I've been studying properties of the Leray transform (a fairly natural analogue of the Cauchy transform in one variable) in the setting of convex Reinhardt domain in C^2, which have rotational symmetry with respect to each variable. I'm mostly interested in the singular spectrum of the Leray transform and how it classifies the underlying convex Reinhardt domain. Can one hear the shape of such a domain? The answer probably depends on the exact meaning of "hearing". "Shape" is only defined up to dilations, variable swaps and taking the projective dual, all of which preserve the spectrum. One of my current results is that in two dimensions, you can distinguish (up to dilations and duality) two "almost" C^2 smooth, convex Reinhardt domains (satisfying one more condition) by looking at each spectrum as a labeled set. The unlabeled case seems more complicated, and might not have a straightforward statement. I was also able to compute the Leray norm for l_p balls and their dilations (given by a|z_1|^2+b|z_2|^p<1 for p>1 and a,b>0) for a special measure, and more generally for domains in this setting, the essential norm for a family of measures.

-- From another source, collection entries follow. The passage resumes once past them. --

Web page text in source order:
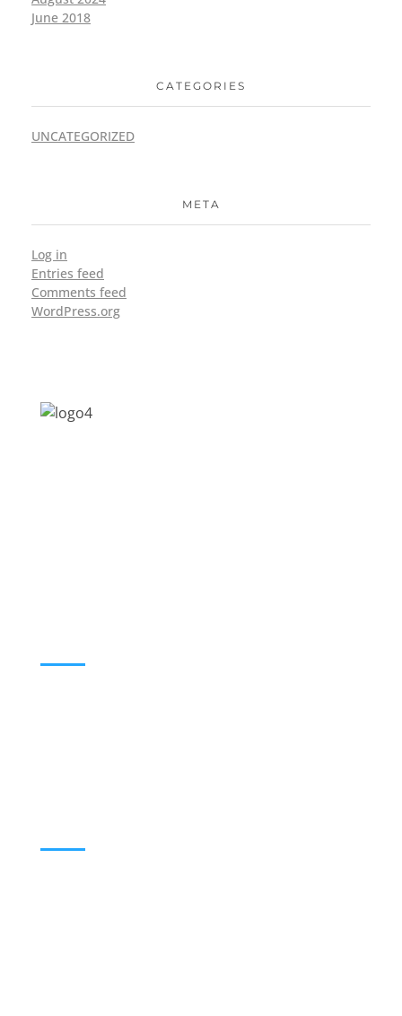
June 2018
CATEGORIES
UNCATEGORIZED
META
Log in
Entries feed
Comments feed
WordPress.org

I've also been studying the setting of rigid Hartogs domains in C^2, which have one rotational symmetry in addition to translation invariance (in the real part of one of the variables), so the spectrum generally lacks eigenvalues (it is generally continuous due to the translation invariance). Still, many similarities between the two settings arise. In both settings, asymptotic analysis plays a special role in establishing sufficient conditions (some are necessary) on the domain for the Leray operator to be L^2 bounded with respect to various measures. Moreover, the inverse spectral problem can be solved in essentially the same way, with the same kind of restriction as before.
My main future direction is to understand these settings in higher dimensions. In fact, the higher the dimension, the more such settings there are. At the same time, there are still things to do in C^2 such as norm computations.

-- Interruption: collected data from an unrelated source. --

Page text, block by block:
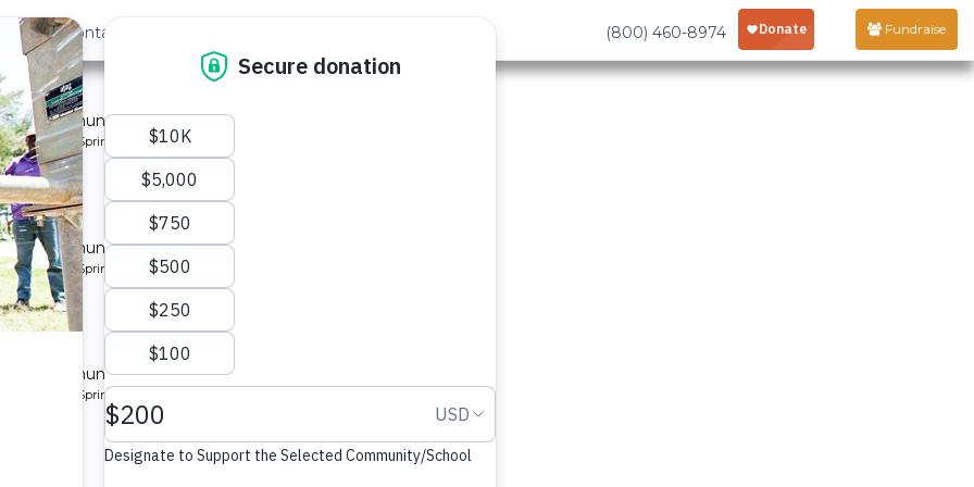
Us Contact (800) 460-8974 Fundraise
»
7
a community in Kenya.
Protected Spring
a community in Kenya.
Protected Spring
a community in Kenya.
Protected Spring
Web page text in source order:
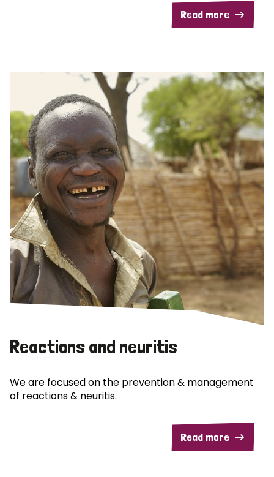
Read more
Reactions and neuritis
We are focused on the prevention & management
of reactions & neuritis.
Read more
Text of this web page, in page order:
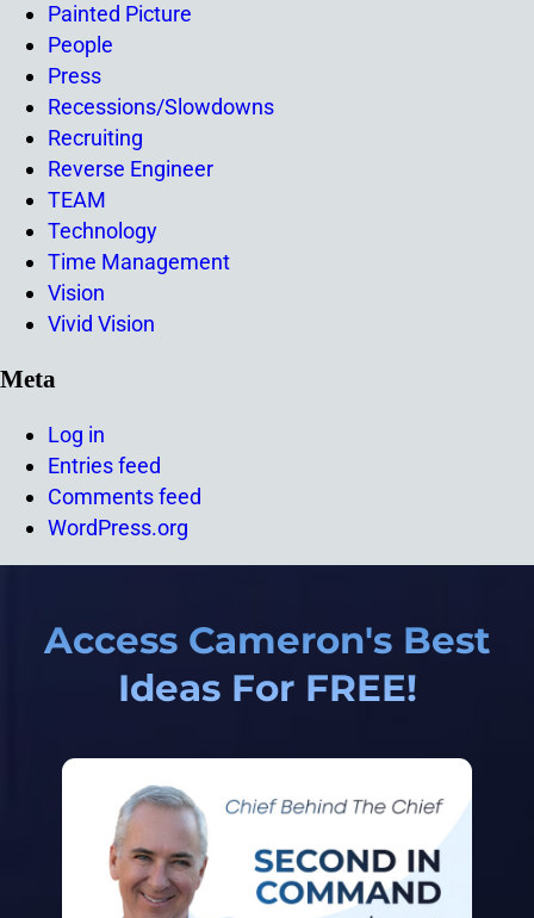
Painted Picture
People
Press
Recessions/Slowdowns
Recruiting
Reverse Engineer
TEAM
Technology
Time Management
Vision
Vivid Vision
Meta
Log in
Entries feed
Comments feed
WordPress.org
Access Cameron's Best
Ideas For FREE!

Going back to an earlier period, I have a Bachelor's and Master's in Mathematics from Tel Aviv University. My advisor was Daniel Alpay and the title of my thesis is Quaternionic Wiener Algebras, Factorization and the Corona Theorem. The thesis extends theorems from complex analysis to the quaternionic setting, with the Corona theorem in question being an analogue of the matrix-valued one. I published one related paper, regarding Wiener algebras and factorization.